This problem was brought up by my mother from a corporate party along with a question on how that worked.
There was a showman who asked to tell him a number from $10$ to $99$ (If i'm not mistaken). The number $83$ was named after which he took a piece of paper and quickly put down a matrix (note he did that fast):
$$
\begin{bmatrix}
8 & 11 & 63 & 1\\
62 & 2 & 7 & 12\\
3 & 65 & 9 & 6 \\
10 & 5 & 4 & 64
\end{bmatrix}
$$
If you take a closer look every row, column and diagonal has the sum of $83$. Moreover consider the corners of the matrix also have the sum of $83$. For example:
$$
\begin{bmatrix}
\color\red{8} & \color\red{11} & 63 & 1\\
\color\red{62} & \color\red{2} & 7 & 12\\
3 & 65 & 9 & 6 \\
10 & 5 & 4 & 64
\end{bmatrix}
$$
Also the central square is $83$ in sum as well:
$$
\begin{bmatrix}
8 & 11 & 63 & 1\\
62 & \color\red{2} & \color\red{7} & 12\\
3 & \color\red{65} & \color\red{9} & 6 \\
10 & 5 & 4 & 64
\end{bmatrix}
$$
Clearly numbers $1,2,3,4,5,6,7,8,9,10,11,12$ are filled in in a circular manner.
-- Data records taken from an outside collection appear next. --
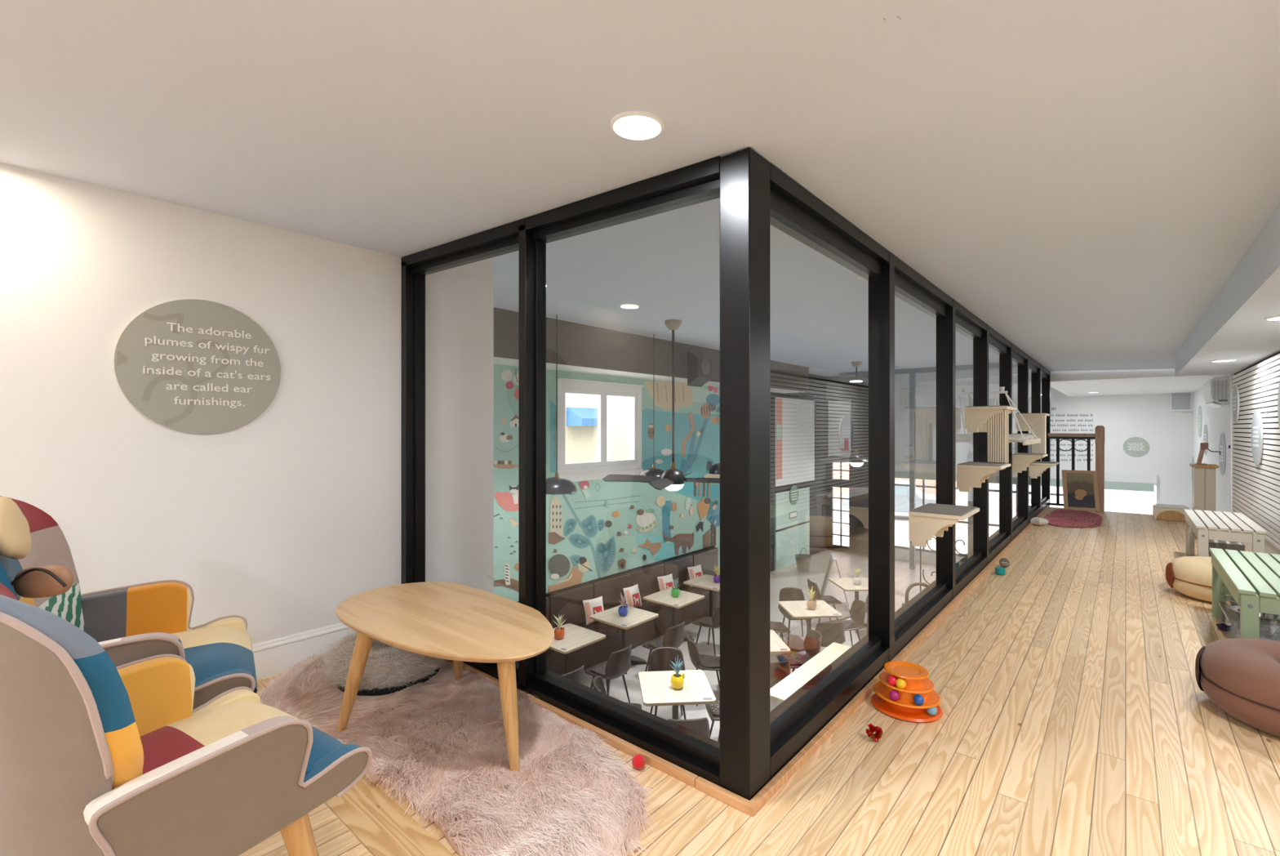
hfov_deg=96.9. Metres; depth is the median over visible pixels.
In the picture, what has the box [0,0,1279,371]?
ceiling
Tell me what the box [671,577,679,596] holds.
potted plant
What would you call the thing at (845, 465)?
brick building
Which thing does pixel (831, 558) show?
board
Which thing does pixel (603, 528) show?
wall
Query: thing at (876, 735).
ball
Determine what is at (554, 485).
pendant lamp
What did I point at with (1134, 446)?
wall sign
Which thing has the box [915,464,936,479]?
roller blind
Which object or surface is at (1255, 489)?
right wall slats
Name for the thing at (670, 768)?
trim
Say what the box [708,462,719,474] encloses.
pendant lamp
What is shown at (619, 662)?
cafe chair
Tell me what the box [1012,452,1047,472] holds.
shelf
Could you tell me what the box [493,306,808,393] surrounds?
trim
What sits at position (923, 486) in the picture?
window
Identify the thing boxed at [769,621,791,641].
cafe chair
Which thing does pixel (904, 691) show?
toy
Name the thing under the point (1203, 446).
stand
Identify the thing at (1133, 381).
ceiling
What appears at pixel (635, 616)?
cafe table
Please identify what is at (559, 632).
potted plant
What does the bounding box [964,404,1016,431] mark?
shelf
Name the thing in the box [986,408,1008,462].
post
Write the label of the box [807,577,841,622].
cafe chair
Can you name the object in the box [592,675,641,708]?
cafe chair
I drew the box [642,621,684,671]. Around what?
cafe chair
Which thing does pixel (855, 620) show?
cafe chair
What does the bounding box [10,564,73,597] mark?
cushion
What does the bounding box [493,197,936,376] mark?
ceiling
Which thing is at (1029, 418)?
shelf
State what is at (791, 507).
door
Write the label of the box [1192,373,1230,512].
wall
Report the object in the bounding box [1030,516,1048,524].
plush toy
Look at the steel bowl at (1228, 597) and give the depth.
3.42 m
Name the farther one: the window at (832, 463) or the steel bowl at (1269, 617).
the window at (832, 463)
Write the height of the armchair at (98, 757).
0.946 m
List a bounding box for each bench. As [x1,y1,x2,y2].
[517,545,719,674]
[1183,508,1266,556]
[1208,547,1279,638]
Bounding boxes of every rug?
[257,649,658,855]
[1043,507,1103,527]
[1235,624,1279,639]
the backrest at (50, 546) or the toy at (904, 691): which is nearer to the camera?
the backrest at (50, 546)
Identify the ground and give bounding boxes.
[833,484,1155,550]
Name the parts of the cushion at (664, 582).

And then consequent $62, 63, 64, 65$ are as well. I'm not very familial with linear algebra so my question is:
What was that rule he used to build it? Can we construct a matrix with the same properties given a random number in some range? Is it possible to build a similar one but for $5\times 5$, $6\times 6$ or $N\times N$ matrix?
Best Answer
This is all based on the amazing matrix $$\pmatrix{8&11&14&1\\13&2&7&12\\3&16&9&6\\10&5&4&15}$$ Note that this works for $34$. For $34+n$ you just replace $13,14,15,16$ with $13+n,14+n,15+n,16+n$. I do not know what the showman's backup plan for numbers below $34$ is.
EDIT: There is a Numberphile video on YouTube on this exact trick.